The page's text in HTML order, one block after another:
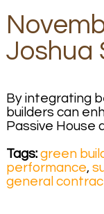
Joshua
By integrating
builders can
Passive House
Tags: green
performance,
general
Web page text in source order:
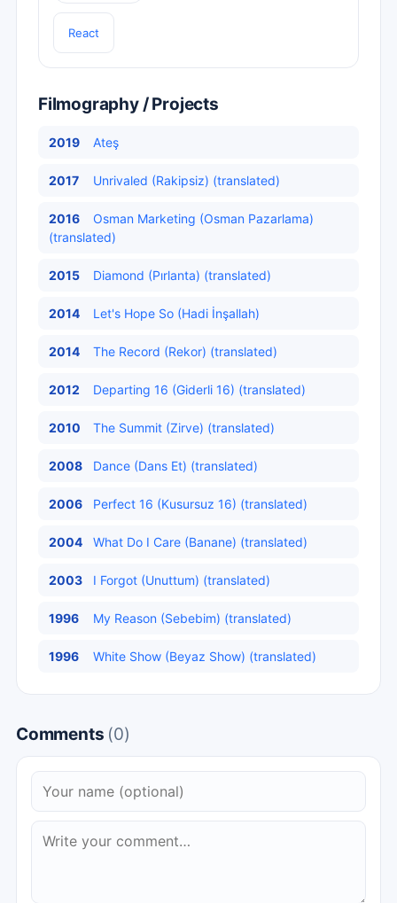
React
Filmography / Projects
2019 Ateş
2017 Unrivaled (Rakipsiz) (translated)
2016
Osman Marketing (Osman Pazarlama)
(translated)
2015 Diamond (Pırlanta) (translated)
2014 Let's Hope So (Hadi İnşallah)
2014 The Record (Rekor) (translated)
2012 Departing 16 (Giderli 16) (translated)
2010 The Summit (Zirve) (translated)
2008 Dance (Dans Et) (translated)
2006 Perfect 16 (Kusursuz 16) (translated)
2004 What Do I Care (Banane) (translated)
2003 I Forgot (Unuttum) (translated)
1996 My Reason (Sebebim) (translated)
1996 White Show (Beyaz Show) (translated)
Comments (0)
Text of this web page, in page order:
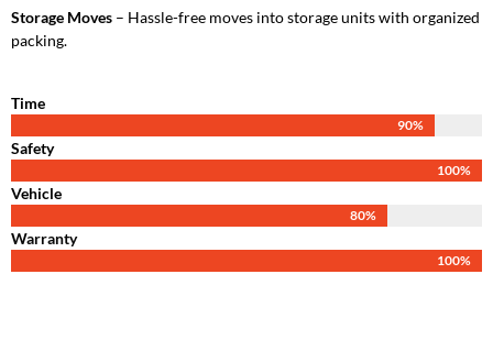
Storage Moves – Hassle-free moves into storage units with organized
packing.
Time
90%
Safety
100%
Vehicle
80%
Warranty
100%
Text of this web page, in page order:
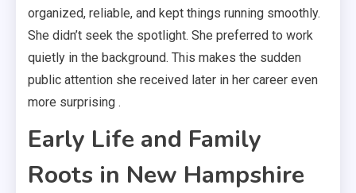
organized, reliable, and kept things running smoothly.
She didn’t seek the spotlight. She preferred to work
quietly in the background. This makes the sudden
public attention she received later in her career even
more surprising .
Early Life and Family
Roots in New Hampshire
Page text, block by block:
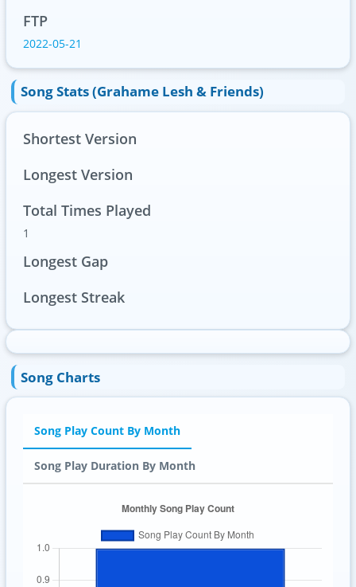
FTP
2022-05-21
Song Stats (Grahame Lesh & Friends)
Shortest Version
Longest Version
Total Times Played
1
Longest Gap
Longest Streak
Song Charts
Song Play Count By Month
Song Play Duration By Month
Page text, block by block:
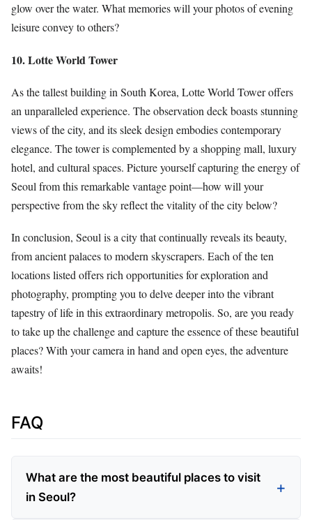
glow over the water. What memories will your photos of evening
leisure convey to others?
10. Lotte World Tower
As the tallest building in South Korea, Lotte World Tower offers
an unparalleled experience. The observation deck boasts stunning
views of the city, and its sleek design embodies contemporary
elegance. The tower is complemented by a shopping mall, luxury
hotel, and cultural spaces. Picture yourself capturing the energy of
Seoul from this remarkable vantage point—how will your
perspective from the sky reflect the vitality of the city below?
In conclusion, Seoul is a city that continually reveals its beauty,
from ancient palaces to modern skyscrapers. Each of the ten
locations listed offers rich opportunities for exploration and
photography, prompting you to delve deeper into the vibrant
tapestry of life in this extraordinary metropolis. So, are you ready
to take up the challenge and capture the essence of these beautiful
places? With your camera in hand and open eyes, the adventure
awaits!
FAQ
What are the most beautiful places to visit
in Seoul?
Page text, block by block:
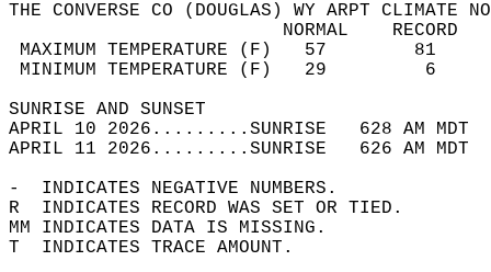
THE CONVERSE CO (DOUGLAS) WY ARPT CLIMATE
MAXIMUM TEMPERATURE
MINIMUM TEMPERATURE
SUNRISE
APRIL 10 2026.........SUNRISE   628 AM
APRIL 11 2026.........SUNRISE   626 AM
-  INDICATES NEGATIVE NUMBERS.
R  INDICATES RECORD WAS SET OR TIED.
MM INDICATES DATA IS MISSING.
T  INDICATES TRACE AMOUNT.
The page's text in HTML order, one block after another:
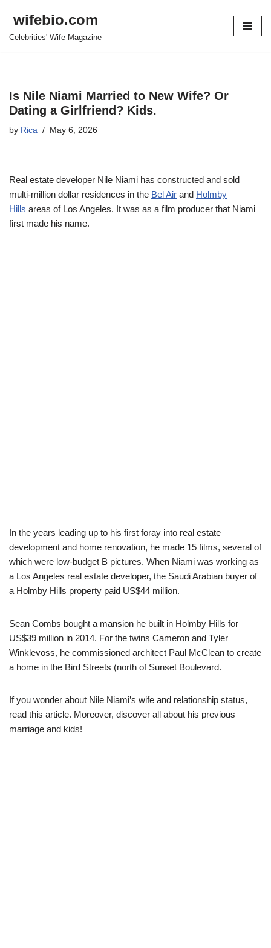
Skip
wifebio.com
Celebrities' Wife Magazine
Is Nile Niami Married to New Wife? Or
Dating a Girlfriend? Kids.
by Rica May 6, 2026
Real estate developer Nile Niami has constructed and sold
multi-million dollar residences in the Bel Air and Holmby
Hills areas of Los Angeles. It was as a film producer that Niami
first made his name.
In the years leading up to his first foray into real estate
development and home renovation, he made 15 films, several of
which were low-budget B pictures. When Niami was working as
a Los Angeles real estate developer, the Saudi Arabian buyer of
a Holmby Hills property paid US$44 million.
Sean Combs bought a mansion he built in Holmby Hills for
US$39 million in 2014. For the twins Cameron and Tyler
Winklevoss, he commissioned architect Paul McClean to create
a home in the Bird Streets (north of Sunset Boulevard.
If you wonder about Nile Niami’s wife and relationship status,
read this article. Moreover, discover all about his previous
marriage and kids!
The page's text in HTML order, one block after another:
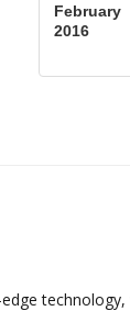
February
2016
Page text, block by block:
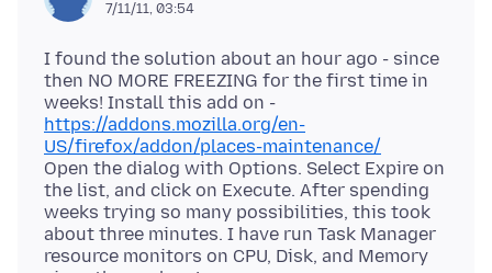
7/11/11, 03:54
I found the solution about an hour ago - since
then NO MORE FREEZING for the first time in
weeks! Install this add on -
https://addons.mozilla.org/en-
US/firefox/addon/places-maintenance/
Open the dialog with Options. Select Expire on
the list, and click on Execute. After spending
weeks trying so many possibilities, this took
about three minutes. I have run Task Manager
resource monitors on CPU, Disk, and Memory
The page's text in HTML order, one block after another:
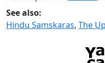
See also:
Hindu Samskaras, The
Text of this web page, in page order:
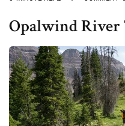
Opalwind River
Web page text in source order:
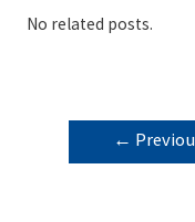
No related posts.
POST
←
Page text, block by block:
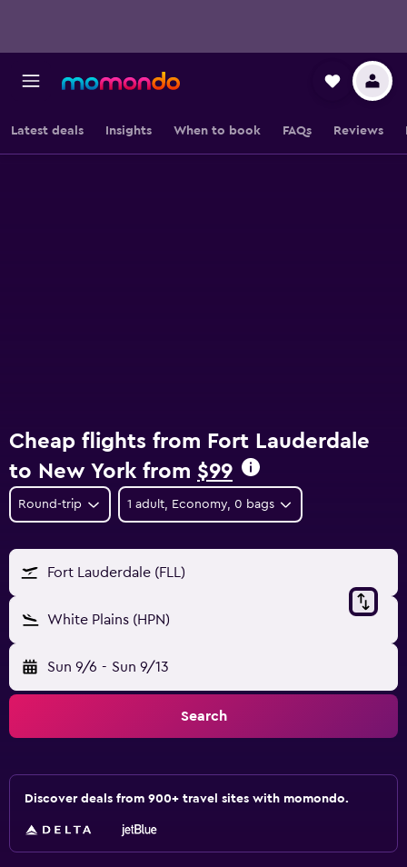
Latest deals Insights When to book FAQs Reviews
Cheap flights from Fort Lauderdale
to New York from $99
Round-trip 1 adult, Economy, 0 bags
Fort Lauderdale (FLL)
White Plains (HPN)
Sun 9/6 - Sun 9/13
Search
Discover deals from 900+ travel sites with momondo.
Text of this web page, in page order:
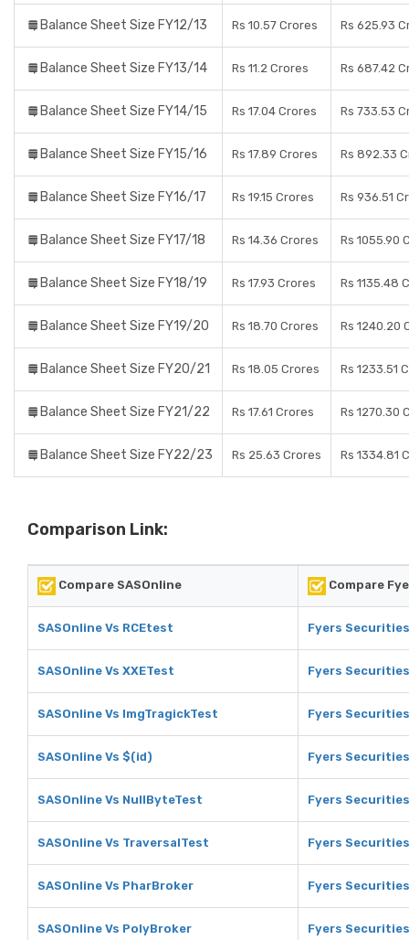
Balance Sheet Size FY12/13 Rs 10.57 Crores Rs 625.93
Balance Sheet Size FY13/14 Rs 11.2 Crores Rs 687.42
Balance Sheet Size FY14/15 Rs 17.04 Crores Rs 733.53
Balance Sheet Size FY15/16 Rs 17.89 Crores Rs 892.33
Balance Sheet Size FY16/17 Rs 19.15 Crores Rs 936.51
Balance Sheet Size FY17/18 Rs 14.36 Crores Rs 1055.90
Balance Sheet Size FY18/19 Rs 17.93 Crores Rs 1135.48
Balance Sheet Size FY19/20 Rs 18.70 Crores Rs 1240.20
Balance Sheet Size FY20/21 Rs 18.05 Crores Rs 1233.51
Balance Sheet Size FY21/22 Rs 17.61 Crores Rs 1270.30
Balance Sheet Size FY22/23 Rs 25.63 Crores Rs 1334.81
Comparison Link:
Compare SASOnline Compare
SASOnline Vs RCEtest Fyers
SASOnline Vs XXETest Fyers
SASOnline Vs ImgTragickTest Fyers
SASOnline Vs $(id) Fyers
SASOnline Vs NullByteTest Fyers
SASOnline Vs TraversalTest Fyers
SASOnline Vs PharBroker Fyers
SASOnline Vs PolyBroker Fyers
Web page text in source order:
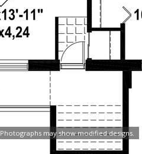
Photographs may show modified designs.
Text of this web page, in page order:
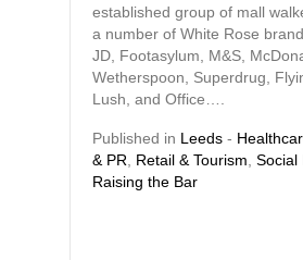
established group of mall
a number of White Rose
JD, Footasylum, M&S,
Wetherspoon, Superdrug,
Lush, and Office….
Published in Leeds -
& PR
Retail & Tourism Social
Raising the Bar
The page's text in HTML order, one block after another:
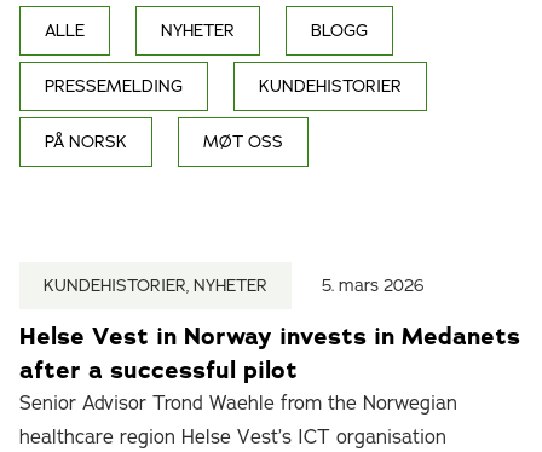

________________

— What is needed —
Starting at the first line of the data, set down each line exactly until you have copied the line with "2014 Let's Hope So (Hadi İnşallah)", but leave the pictures out.

— Answer to this problem —
The page's text in HTML order, one block after another:
Joshua
By integrating
builders can
Passive House
Tags: green
performance,
general
Web page text in source order:
React
Filmography / Projects
2019 Ateş
2017 Unrivaled (Rakipsiz) (translated)
2016
Osman Marketing (Osman Pazarlama)
(translated)
2015 Diamond (Pırlanta) (translated)
2014 Let's Hope So (Hadi İnşallah)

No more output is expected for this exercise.